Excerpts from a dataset
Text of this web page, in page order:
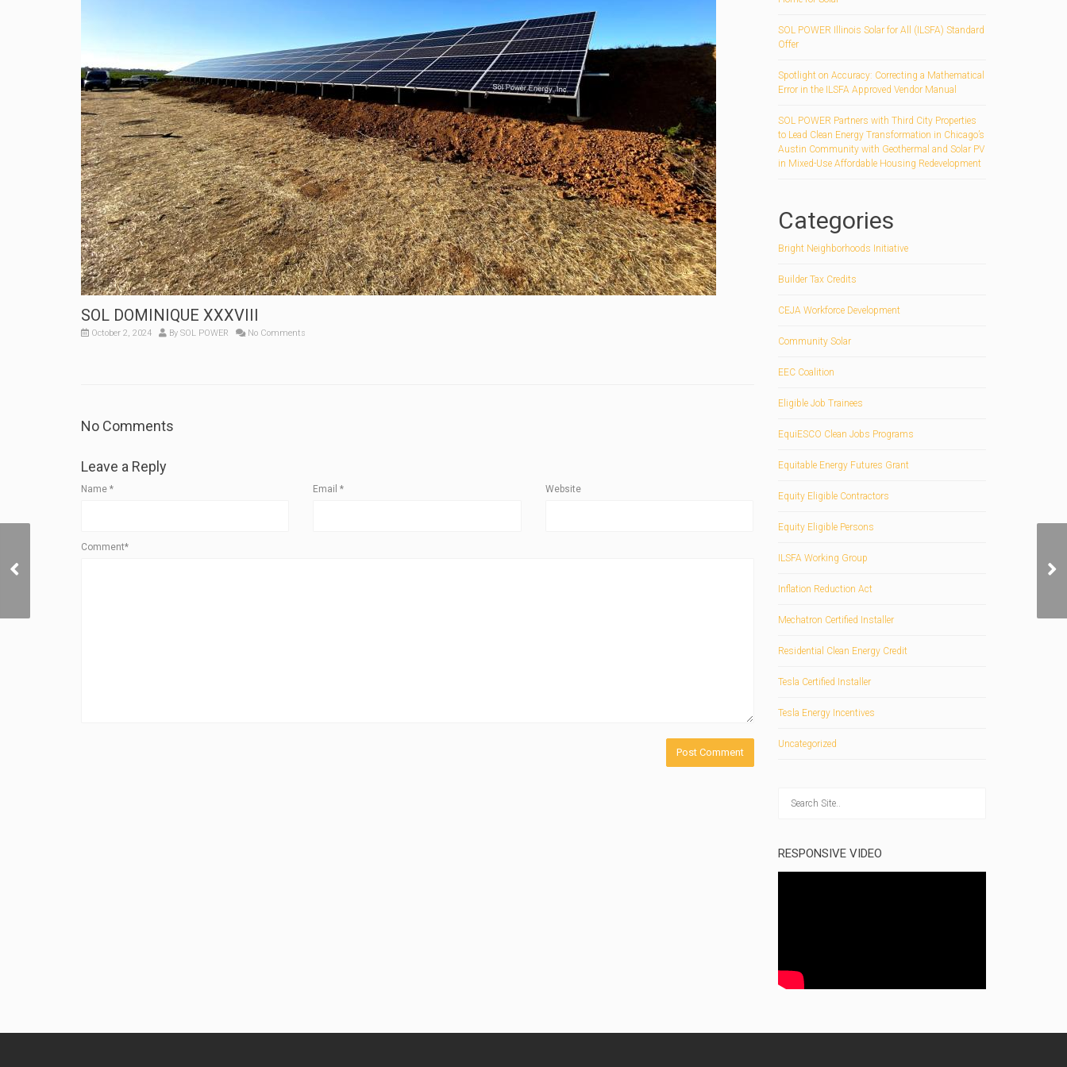
SOL DOMINIQUE XXXVIII
October 2, 2024 By SOL POWER No Comments
No Comments
Leave a Reply
Name * Email* Website
Comment*
SOL POWER Illinois Solar for All (ILSFA) Standard
Offer
Spotlight on Accuracy: Correcting a Mathematical
Error in the ILSFA Approved Vendor Manual
SOL POWER Partners with Third City Properties
to Lead Clean Energy Transformation in Chicago’s
Austin Community with Geothermal and Solar PV
in Mixed-Use Affordable Housing Redevelopment
Categories
Bright Neighborhoods Initiative
Builder Tax Credits
CEJA Workforce Development
Community Solar
EEC Coalition
Eligible Job Trainees
EquiESCO Clean Jobs Programs
Equitable Energy Futures Grant
Equity Eligible Contractors
Equity Eligible Persons
ILSFA Working Group
Inflation Reduction Act
Mechatron Certified Installer
Residential Clean Energy Credit
Tesla Certified Installer
Tesla Energy Incentives
Uncategorized
RESPONSIVE VIDEO
Cybertruck Powershare:
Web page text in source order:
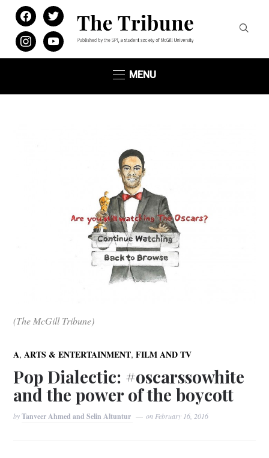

WHAT THE TASK ASKS: What you output must match the data exactly, apart from the pictures, which are left out.

EXPECTED ANSWER:
Text of this web page, in page order:
SOL DOMINIQUE XXXVIII
October 2, 2024 By SOL POWER No Comments
No Comments
Leave a Reply
Name * Email* Website
Comment*
SOL POWER Illinois Solar for All (ILSFA) Standard
Offer
Spotlight on Accuracy: Correcting a Mathematical
Error in the ILSFA Approved Vendor Manual
SOL POWER Partners with Third City Properties
to Lead Clean Energy Transformation in Chicago’s
Austin Community with Geothermal and Solar PV
in Mixed-Use Affordable Housing Redevelopment
Categories
Bright Neighborhoods Initiative
Builder Tax Credits
CEJA Workforce Development
Community Solar
EEC Coalition
Eligible Job Trainees
EquiESCO Clean Jobs Programs
Equitable Energy Futures Grant
Equity Eligible Contractors
Equity Eligible Persons
ILSFA Working Group
Inflation Reduction Act
Mechatron Certified Installer
Residential Clean Energy Credit
Tesla Certified Installer
Tesla Energy Incentives
Uncategorized
RESPONSIVE VIDEO
Cybertruck Powershare:
Web page text in source order:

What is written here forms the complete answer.